I prefer the "magic number" way of factoring trinomials since the people I've worked with have seemed to understood it better that way.

If your trinomial is in the form of ax² + bx + c, then you find two numbers that multiply to give you the product ac and that add to give you b.

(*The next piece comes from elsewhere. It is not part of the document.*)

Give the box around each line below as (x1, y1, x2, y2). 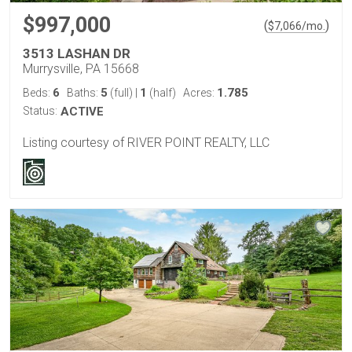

With your expression x² + 4x - 12, you have a = 1, b = 4 and c = -12. The product ac is 1 * -12 = -12, so you'll want to find two numbers that multiply to give you -12 and add to give you 4. Those numbers are 6 and -2. You use these two numbers to break up the middle part of the expression like so:

x² + 4x - 12
x² + 6x - 2x - 12

Then you pull everything you can out of the first two terms:

x² + 6x - 2x - 12
x(x + 6) - 2x - 12

Then you do the same thing with the last two terms:

x(x + 6) - 2x - 12
x(x + 6) - 2(x + 6)

Finally, you pull out whatever is in the parentheses to get your final answer:

x(x + 6) - 2(x + 6)
(x + 6)(x - 2)

Hope that helps.

Im going to try this.

Ive been doing it lately with the box version listed above, but I still get hung up on BIG numbers.

Posts: 136
Joined: Sun Feb 22, 2009 11:12 pm

### Re: Factor x(2) + 4x - 12, how?

Ive been doing it lately with the box version listed above, but I still get hung up on BIG numbers.
For big numbers try factor pairs. When a*c is large write out a list of factors using your calculator to do divisions by 1, 2, 3, 4, &tc whatever goes in evenly until you get a pair that works.

MrAlgebra
Posts: 11
Joined: Tue May 24, 2011 7:36 pm
Location: NC
Contact:

### Re: Factor x(2) + 4x - 12, how?

It's not as difficult as it might sound to list out all of the possible factors to see what they add up to. Suppose we have:

8x² + 24x + 10

So you're looking for two numbers that will multiply to give you 80 and that add to give you 24. Let's look at the factors of 80 by just starting at 1 and seeing if 80 is divisible by different numbers.

1 80, sum = 81
2 40, sum = 42
3 nope
4 20, sum = 24 (bingo)

Let's list out the rest of them just to show how fast it can be.

5 16, sum = 21
6 nope
7 nope
8 10, sum = 18
9 nope

And with 10 we're back to 8, so we can stop there since we've gotten all of the pairs of factors that matter.